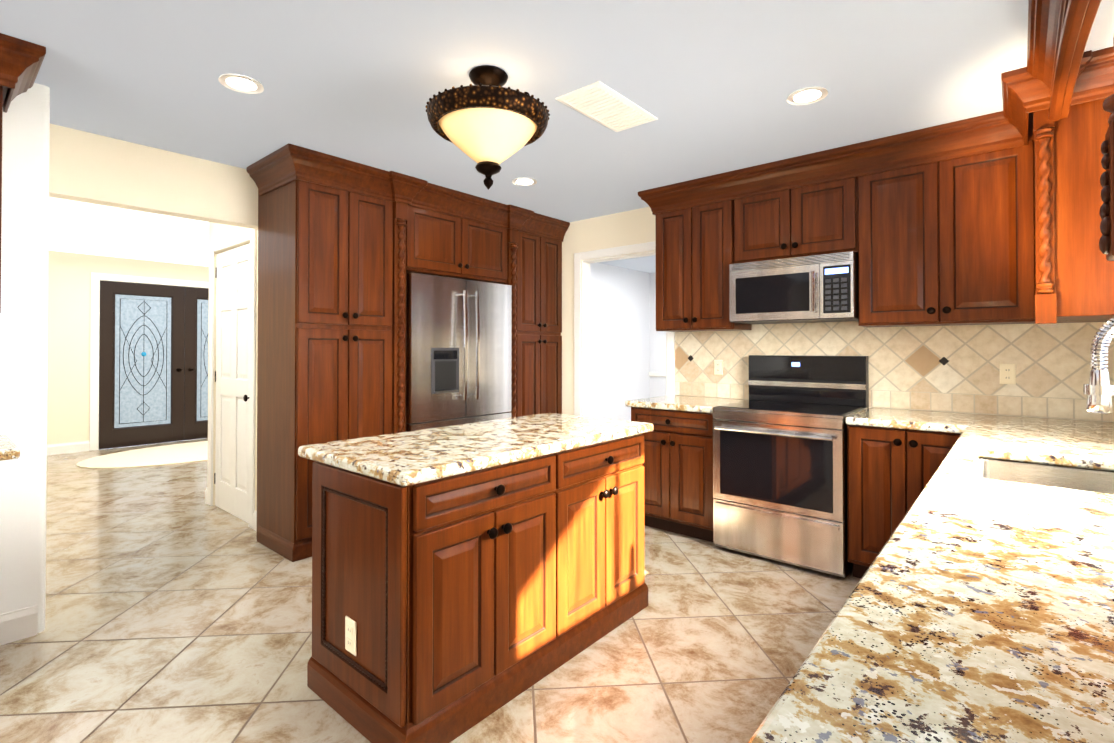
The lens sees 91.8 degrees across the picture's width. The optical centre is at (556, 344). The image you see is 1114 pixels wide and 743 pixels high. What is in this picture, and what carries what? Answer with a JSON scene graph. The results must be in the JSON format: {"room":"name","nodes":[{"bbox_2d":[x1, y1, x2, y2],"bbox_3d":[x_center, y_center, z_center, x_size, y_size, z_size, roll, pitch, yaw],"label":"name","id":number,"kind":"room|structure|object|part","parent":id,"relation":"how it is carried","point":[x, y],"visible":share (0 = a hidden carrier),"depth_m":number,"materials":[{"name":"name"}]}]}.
{"room":"kitchen","nodes":[
{"label":"kitchen","id":0,"kind":"room"},
{"bbox_2d":[0,435,19,460],"bbox_3d":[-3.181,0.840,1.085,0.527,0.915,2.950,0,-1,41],"label":"countertop","id":1,"kind":"structure","parent":0,"point":[9,449],"depth_m":2.04,"materials":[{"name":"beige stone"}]},
{"bbox_2d":[0,83,49,632],"bbox_3d":[-4.192,0.054,1.781,1.900,2.500,3.480,0,-1,41],"label":"wall","id":2,"kind":"structure","parent":0,"point":[24,274],"depth_m":2.43,"materials":[{"name":"white paint"}]},
{"bbox_2d":[0,605,37,644],"bbox_3d":[-3.441,1.234,1.173,0.016,0.130,3.350,0,-1,41],"label":"baseboard","id":3,"kind":"structure","parent":2,"relation":"attached to","point":[17,625],"depth_m":2.39,"materials":[{"name":"white wood"}]},
{"bbox_2d":[0,33,45,312],"bbox_3d":[-3.192,-0.665,1.152,0.440,1.068,3.018,0,-1,41],"label":"upper cabinet","id":4,"kind":"object","parent":2,"relation":"attached to","point":[21,60],"visible":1,"depth_m":2.14,"materials":[{"name":"brown wood"}]},
{"bbox_2d":[47,251,208,444],"bbox_3d":[-5.389,0.108,7.624,0.120,2.500,6.240,0,-1,41],"label":"wall","id":5,"kind":"structure","parent":0,"point":[68,367],"depth_m":6.76,"materials":[{"name":"beige paint"}]},
{"bbox_2d":[47,441,89,454],"bbox_3d":[-6.598,1.279,6.095,0.016,0.130,2.020,0,-1,41],"label":"baseboard","id":6,"kind":"structure","parent":5,"relation":"attached to","point":[81,446],"depth_m":6.70,"materials":[{"name":"white wood"}]},
{"bbox_2d":[89,272,204,450],"bbox_3d":[-5.277,0.223,7.647,0.017,2.270,2.040,0,-1,41],"label":"door frame","id":7,"kind":"structure","parent":5,"relation":"attached to","point":[95,277],"depth_m":6.91,"materials":[{"name":"white wood"}]},
{"bbox_2d":[99,280,208,448],"bbox_3d":[-5.254,0.268,7.626,0.120,2.170,1.852,0,-1,41],"label":"double front door","id":8,"kind":"structure","parent":5,"relation":"in","point":[153,363],"depth_m":7.36,"materials":[{"name":"black wood"}]},
{"bbox_2d":[49,124,257,229],"bbox_3d":[-1.625,0.077,4.255,0.120,2.500,3.620,0,-1,41],"label":"wall","id":9,"kind":"structure","parent":0,"point":[88,167],"depth_m":3.22,"materials":[{"name":"beige paint"}]},
{"bbox_2d":[207,222,212,486],"bbox_3d":[-1.676,0.092,5.932,0.120,2.500,3.740,0,-1,41],"label":"wall","id":10,"kind":"structure","parent":0,"point":[210,223],"depth_m":4.55,"materials":[{"name":"beige paint"}]},
{"bbox_2d":[213,223,257,510],"bbox_3d":[-2.417,0.076,4.184,0.990,2.500,0.120,0,-1,41],"label":"wall","id":11,"kind":"structure","parent":0,"point":[218,232],"depth_m":4.32,"materials":[{"name":"beige paint"}]},
{"bbox_2d":[205,229,255,528],"bbox_3d":[-2.535,0.243,4.191,0.950,2.165,0.017,0,-1,41],"label":"door frame","id":12,"kind":"structure","parent":11,"relation":"attached to","point":[250,234],"depth_m":3.92,"materials":[{"name":"white wood"}]},
{"bbox_2d":[214,243,249,522],"bbox_3d":[-2.523,0.287,4.207,0.792,2.078,0.073,0,-1,41],"label":"closet door","id":13,"kind":"structure","parent":11,"relation":"in","point":[231,473],"depth_m":4.21,"materials":[{"name":"white wood"}]},
{"bbox_2d":[0,438,860,742],"bbox_3d":[-1.633,1.359,4.527,10.800,0.060,11.400,0,-1,41],"label":"floor","id":14,"kind":"structure","parent":0,"point":[178,608],"depth_m":2.37,"materials":[{"name":"tile"}]},
{"bbox_2d":[76,441,207,468],"bbox_3d":[-4.540,1.344,6.820,1.500,0.011,2.300,0,-1,41],"label":"rug","id":15,"kind":"object","parent":14,"relation":"on","point":[191,452],"visible":0.56,"depth_m":6.38,"materials":[{"name":"beige fabric"}]},
{"bbox_2d":[247,143,418,561],"bbox_3d":[-1.545,0.073,3.698,0.719,2.498,0.862,0,-1,41],"label":"tall cabinet","id":16,"kind":"object","parent":14,"relation":"on","point":[345,246],"depth_m":3.50,"materials":[{"name":"brown wood"}]},
{"bbox_2d":[307,453,561,742],"bbox_3d":[-0.469,0.872,2.115,0.632,0.872,0.706,0,-1,41],"label":"base cabinet","id":17,"kind":"object","parent":14,"relation":"on","point":[466,577],"depth_m":1.85,"materials":[{"name":"brown wood"}]},
{"bbox_2d":[345,616,356,655],"bbox_3d":[-0.712,1.005,1.861,0.070,0.115,0.008,0,-1,41],"label":"outlet","id":18,"kind":"object","parent":17,"relation":"attached to","point":[350,635],"visible":1,"depth_m":1.85,"materials":[{"name":"beige plastic"}]},
{"bbox_2d":[298,413,653,488],"bbox_3d":[-0.256,0.417,2.415,0.720,0.044,1.470,0,-1,41],"label":"countertop","id":19,"kind":"structure","parent":17,"relation":"on","point":[404,460],"depth_m":2.10,"materials":[{"name":"beige stone"}]},
{"bbox_2d":[405,273,511,431],"bbox_3d":[-0.914,0.411,4.394,0.716,1.835,0.996,0,-1,41],"label":"refrigerator","id":20,"kind":"object","parent":14,"relation":"on","point":[458,351],"visible":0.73,"depth_m":4.13,"materials":[{"name":"grey metal"}]},
{"bbox_3d":[-0.676,0.126,4.193,0.090,1.081,0.796,0,-1,41],"label":"handle","id":21,"kind":"part","parent":20,"relation":"part of","materials":[{"name":"silver metal"}]},
{"bbox_2d":[419,179,518,417],"bbox_3d":[-0.933,0.079,4.413,0.719,2.498,1.020,0,-1,41],"label":"upper cabinet","id":22,"kind":"object","parent":14,"relation":"on","point":[462,235],"depth_m":4.33,"materials":[{"name":"brown wood"}]},
{"bbox_2d":[519,207,569,416],"bbox_3d":[-0.365,0.085,5.076,0.719,2.498,0.727,0,-1,41],"label":"tall cabinet","id":23,"kind":"object","parent":14,"relation":"on","point":[541,237],"depth_m":4.95,"materials":[{"name":"brown wood"}]},
{"bbox_2d":[562,435,647,664],"bbox_3d":[-0.017,0.877,2.643,0.632,0.872,0.685,0,-1,41],"label":"base cabinet","id":24,"kind":"object","parent":14,"relation":"on","point":[604,586],"depth_m":2.41,"materials":[{"name":"brown wood"}]},
{"bbox_2d":[631,407,713,490],"bbox_3d":[0.986,0.889,3.964,0.655,0.872,0.650,0,-1,41],"label":"base cabinet","id":25,"kind":"object","parent":14,"relation":"on","point":[680,443],"depth_m":3.70,"materials":[{"name":"brown wood"}]},
{"bbox_2d":[625,395,745,414],"bbox_3d":[0.969,0.431,3.967,0.680,0.044,0.673,0,-1,41],"label":"countertop","id":26,"kind":"structure","parent":25,"relation":"on","point":[703,405],"depth_m":3.80,"materials":[{"name":"beige stone"}]},
{"bbox_2d":[713,355,868,577],"bbox_3d":[1.490,0.697,3.459,0.760,1.245,0.745,0,-1,41],"label":"range","id":27,"kind":"object","parent":14,"relation":"on","point":[780,465],"visible":0.92,"depth_m":3.26,"materials":[{"name":"silver metal"}]},
{"bbox_3d":[1.267,0.522,3.200,0.676,0.023,0.061,0,-1,41],"label":"stove handle","id":28,"kind":"part","parent":27,"relation":"part of","materials":[{"name":"silver metal"}]},
{"bbox_2d":[0,0,1113,272],"bbox_3d":[-1.633,-1.198,4.550,10.800,0.064,11.400,0,-1,41],"label":"ceiling","id":29,"kind":"structure","parent":0,"point":[710,84],"depth_m":2.42,"materials":[{"name":"grey paint"}]},
{"bbox_2d":[218,73,263,93],"bbox_3d":[-1.436,-1.186,2.459,0.180,0.006,0.180,0,-1,41],"label":"recessed light","id":30,"kind":"object","parent":29,"relation":"in","point":[241,83],"visible":1,"depth_m":2.45,"materials":[{"name":"white"}]},
{"bbox_2d":[425,65,549,189],"bbox_3d":[-0.302,-0.935,2.381,0.541,0.509,0.543,0,-1,41],"label":"chandelier","id":31,"kind":"object","parent":29,"relation":"hanging from","point":[488,122],"visible":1,"depth_m":2.25,"materials":[{"name":"brown metal"}]},
{"bbox_3d":[-0.302,-0.888,2.381,0.438,0.190,0.438,0,-1,41],"label":"chandelier bowl glass","id":32,"kind":"part","parent":31,"relation":"part of","materials":[{"name":"white"}]},
{"bbox_2d":[512,177,536,185],"bbox_3d":[-0.234,-1.173,3.892,0.180,0.006,0.180,0,-1,41],"label":"recessed light","id":33,"kind":"object","parent":29,"relation":"in","point":[523,181],"visible":1,"depth_m":3.89,"materials":[{"name":"white"}]},
{"bbox_2d":[556,81,657,131],"bbox_3d":[0.261,-1.182,2.717,0.260,0.010,0.520,0,-1,41],"label":"ceiling vent","id":34,"kind":"object","parent":29,"relation":"in","point":[604,105],"visible":1,"depth_m":2.68,"materials":[{"name":"white"}]},
{"bbox_2d":[787,86,827,104],"bbox_3d":[1.194,-1.185,2.577,0.180,0.006,0.180,0,-1,41],"label":"recessed light","id":35,"kind":"object","parent":29,"relation":"in","point":[806,95],"visible":1,"depth_m":2.57,"materials":[{"name":"white"}]},
{"bbox_2d":[590,263,649,420],"bbox_3d":[0.321,0.105,7.342,0.120,2.500,3.360,0,-1,41],"label":"wall","id":36,"kind":"structure","parent":0,"point":[627,347],"depth_m":7.92,"materials":[{"name":"white paint"}]},
{"bbox_2d":[650,273,665,397],"bbox_3d":[2.757,0.107,7.572,3.520,2.500,0.120,0,-1,41],"label":"wall","id":37,"kind":"structure","parent":0,"point":[657,339],"depth_m":8.53,"materials":[{"name":"white paint"}]},
{"bbox_2d":[561,207,1108,421],"bbox_3d":[1.308,0.076,4.205,4.640,2.500,0.120,0,-1,41],"label":"wall","id":38,"kind":"structure","parent":0,"point":[632,227],"depth_m":5.05,"materials":[{"name":"beige paint"}]},
{"bbox_2d":[574,241,674,416],"bbox_3d":[0.603,0.234,4.796,1.050,2.195,0.138,0,-1,41],"label":"door frame","id":39,"kind":"structure","parent":38,"relation":"attached to","point":[585,257],"depth_m":5.05,"materials":[{"name":"white"}]},
{"bbox_2d":[638,113,997,331],"bbox_3d":[1.773,-0.644,3.435,2.672,1.066,0.449,0,-1,41],"label":"upper cabinet","id":40,"kind":"object","parent":38,"relation":"attached to","point":[992,219],"depth_m":3.21,"materials":[{"name":"brown wood"}]},
{"bbox_2d":[729,251,857,323],"bbox_3d":[1.581,-0.350,3.575,0.758,0.395,0.463,0,-1,41],"label":"over-the-range microwave","id":41,"kind":"object","parent":40,"relation":"attached to","point":[815,288],"visible":0.98,"depth_m":3.41,"materials":[{"name":"silver metal"}]},
{"bbox_3d":[1.571,-0.325,3.311,0.019,0.250,0.049,0,-1,41],"label":"handle","id":42,"kind":"part","parent":41,"relation":"part of","materials":[{"name":"silver metal"}]},
{"bbox_2d":[675,321,1113,421],"bbox_3d":[1.926,0.053,3.589,2.580,0.704,0.008,0,-1,41],"label":"tile backsplash","id":43,"kind":"structure","parent":38,"relation":"attached to","point":[945,368],"depth_m":3.25,"materials":[{"name":"beige tile"}]},
{"bbox_2d":[714,360,722,374],"bbox_3d":[1.243,0.176,4.159,0.070,0.115,0.008,0,-1,41],"label":"outlet","id":44,"kind":"object","parent":43,"relation":"attached to","point":[718,367],"visible":1,"depth_m":4.16,"materials":[{"name":"beige plastic"}]},
{"bbox_2d":[999,364,1015,383],"bbox_3d":[2.541,0.166,3.046,0.070,0.115,0.008,0,-1,41],"label":"outlet","id":45,"kind":"object","parent":43,"relation":"attached to","point":[1007,373],"visible":1,"depth_m":3.04,"materials":[{"name":"beige plastic"}]},
{"bbox_2d":[994,46,1113,324],"bbox_3d":[2.293,-0.639,2.378,0.512,1.098,0.480,0,-1,41],"label":"upper cabinet","id":46,"kind":"object","parent":38,"relation":"attached to","point":[1050,267],"depth_m":2.33,"materials":[{"name":"brown wood"}]},
{"bbox_2d":[644,407,1113,742],"bbox_3d":[0.305,0.400,0.570,1.192,0.044,6.698,0,-1,41],"label":"countertop","id":47,"kind":"structure","parent":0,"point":[980,610],"depth_m":0.84,"materials":[{"name":"beige stone"}]},
{"bbox_2d":[972,458,1113,493],"bbox_3d":[1.580,0.543,1.690,0.470,0.220,0.660,0,-1,41],"label":"undermount sink","id":48,"kind":"object","parent":47,"relation":"in","point":[1100,481],"visible":0.17,"depth_m":1.94,"materials":[{"name":"silver metal"}]},
{"bbox_2d":[1083,318,1113,413],"bbox_3d":[1.697,0.139,1.548,0.267,0.494,0.138,0,-1,41],"label":"spring faucet","id":49,"kind":"object","parent":47,"relation":"on","point":[1098,389],"visible":1,"depth_m":1.62,"materials":[{"name":"silver metal"}]},
{"bbox_3d":[0.676,0.038,-0.006,0.120,2.500,7.100,0,-1,41],"label":"wall","id":50,"kind":"structure","parent":0,"visible":0},
{"bbox_2d":[1099,37,1113,260],"bbox_3d":[0.188,-0.676,-0.146,0.424,1.070,2.643,0,-1,41],"label":"upper cabinet","id":51,"kind":"object","parent":50,"relation":"attached to","point":[1106,240],"visible":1,"depth_m":0.82,"materials":[{"name":"brown wood"}]},
{"bbox_2d":[1027,0,1101,120],"bbox_3d":[1.498,-0.960,1.609,0.133,0.472,1.710,0,-1,41],"label":"arched valance","id":52,"kind":"object","parent":51,"relation":"attached to","point":[1058,33],"visible":1,"depth_m":1.84,"materials":[{"name":"brown wood"}]}
]}

REQUIREMENT: Wherever the string "frame" occurs in the entries, copy that whole line.

SOLUTION TO THIS TASK:
{"bbox_2d":[89,272,204,450],"bbox_3d":[-5.277,0.223,7.647,0.017,2.270,2.040,0,-1,41],"label":"door frame","id":7,"kind":"structure","parent":5,"relation":"attached to","point":[95,277],"depth_m":6.91,"materials":[{"name":"white wood"}]},
{"bbox_2d":[205,229,255,528],"bbox_3d":[-2.535,0.243,4.191,0.950,2.165,0.017,0,-1,41],"label":"door frame","id":12,"kind":"structure","parent":11,"relation":"attached to","point":[250,234],"depth_m":3.92,"materials":[{"name":"white wood"}]},
{"bbox_2d":[574,241,674,416],"bbox_3d":[0.603,0.234,4.796,1.050,2.195,0.138,0,-1,41],"label":"door frame","id":39,"kind":"structure","parent":38,"relation":"attached to","point":[585,257],"depth_m":5.05,"materials":[{"name":"white"}]},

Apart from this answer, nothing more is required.